**Work to complete**
Transcribe the listing below exactly, from its first line through the line with "ans Schreiben und". Omit the pictures.

**Records for the exercise**
=====

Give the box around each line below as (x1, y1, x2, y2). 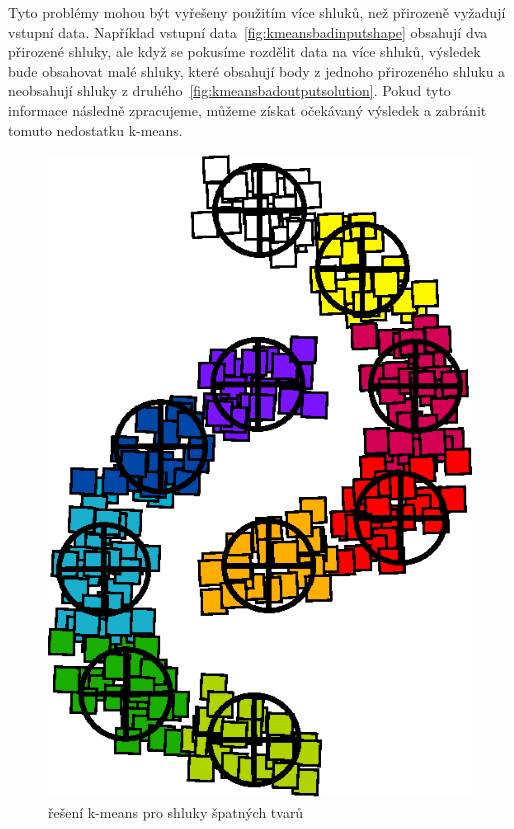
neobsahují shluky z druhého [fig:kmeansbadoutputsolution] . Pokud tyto (8, 80, 451, 101)
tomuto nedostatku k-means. (8, 119, 183, 140)
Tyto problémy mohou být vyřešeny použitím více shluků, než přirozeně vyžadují (8, 2, 506, 22)
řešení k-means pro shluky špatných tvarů (48, 801, 304, 822)
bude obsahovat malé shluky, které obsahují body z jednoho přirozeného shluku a (8, 60, 506, 81)
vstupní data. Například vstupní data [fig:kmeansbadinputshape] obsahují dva (8, 21, 488, 42)
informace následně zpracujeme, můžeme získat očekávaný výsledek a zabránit (8, 99, 487, 120)
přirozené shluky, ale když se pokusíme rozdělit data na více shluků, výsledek (8, 41, 481, 62)
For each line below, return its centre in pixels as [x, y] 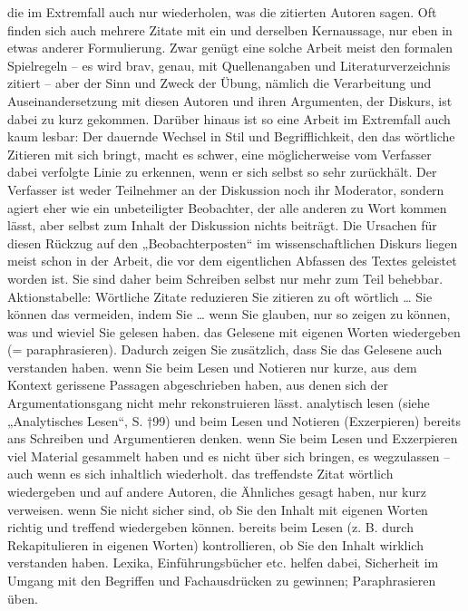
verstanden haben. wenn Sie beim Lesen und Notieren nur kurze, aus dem [212, 367]
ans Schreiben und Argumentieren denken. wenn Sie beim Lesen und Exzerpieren [233, 438]
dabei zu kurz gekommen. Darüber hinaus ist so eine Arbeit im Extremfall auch [229, 118]
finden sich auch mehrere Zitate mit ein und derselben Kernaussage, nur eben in [230, 29]
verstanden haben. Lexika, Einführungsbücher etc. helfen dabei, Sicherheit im [223, 563]
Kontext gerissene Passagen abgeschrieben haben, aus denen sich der [198, 385]
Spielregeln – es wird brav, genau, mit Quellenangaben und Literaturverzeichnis [229, 65]
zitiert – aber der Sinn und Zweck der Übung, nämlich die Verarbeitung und [219, 83]
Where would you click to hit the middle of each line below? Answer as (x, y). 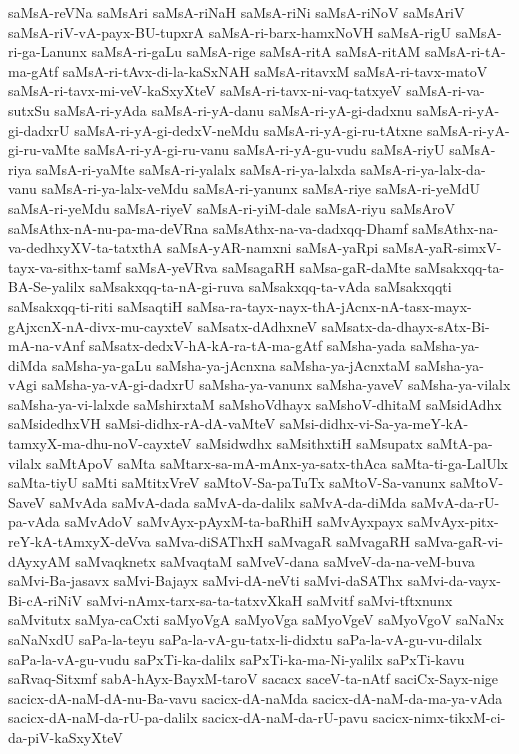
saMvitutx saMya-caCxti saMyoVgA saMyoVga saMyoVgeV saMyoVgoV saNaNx (256, 619)
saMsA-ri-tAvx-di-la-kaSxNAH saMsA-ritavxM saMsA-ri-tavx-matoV (275, 70)
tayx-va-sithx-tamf (64, 266)
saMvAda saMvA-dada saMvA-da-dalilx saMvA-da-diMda (228, 501)
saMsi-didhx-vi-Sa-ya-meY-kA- (374, 423)
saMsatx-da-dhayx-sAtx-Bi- (405, 325)
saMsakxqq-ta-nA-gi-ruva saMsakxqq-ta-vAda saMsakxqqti (270, 286)
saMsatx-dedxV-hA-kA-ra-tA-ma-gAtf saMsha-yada (247, 345)

=====

**Exercise solution**
Give the box around each line below as (x1, y1, x2, y2). 
neobsahují shluky z druhého [fig:kmeansbadoutputsolution] . Pokud tyto (8, 80, 451, 101)
tomuto nedostatku k-means. (8, 119, 183, 140)
Tyto problémy mohou být vyřešeny použitím více shluků, než přirozeně vyžadují (8, 2, 506, 22)
řešení k-means pro shluky špatných tvarů (48, 801, 304, 822)
bude obsahovat malé shluky, které obsahují body z jednoho přirozeného shluku a (8, 60, 506, 81)
vstupní data. Například vstupní data [fig:kmeansbadinputshape] obsahují dva (8, 21, 488, 42)
informace následně zpracujeme, můžeme získat očekávaný výsledek a zabránit (8, 99, 487, 120)
přirozené shluky, ale když se pokusíme rozdělit data na více shluků, výsledek (8, 41, 481, 62)
For each line below, return its centre in pixels as [x, y] 
verstanden haben. wenn Sie beim Lesen und Notieren nur kurze, aus dem [212, 367]
ans Schreiben und Argumentieren denken. wenn Sie beim Lesen und Exzerpieren [233, 438]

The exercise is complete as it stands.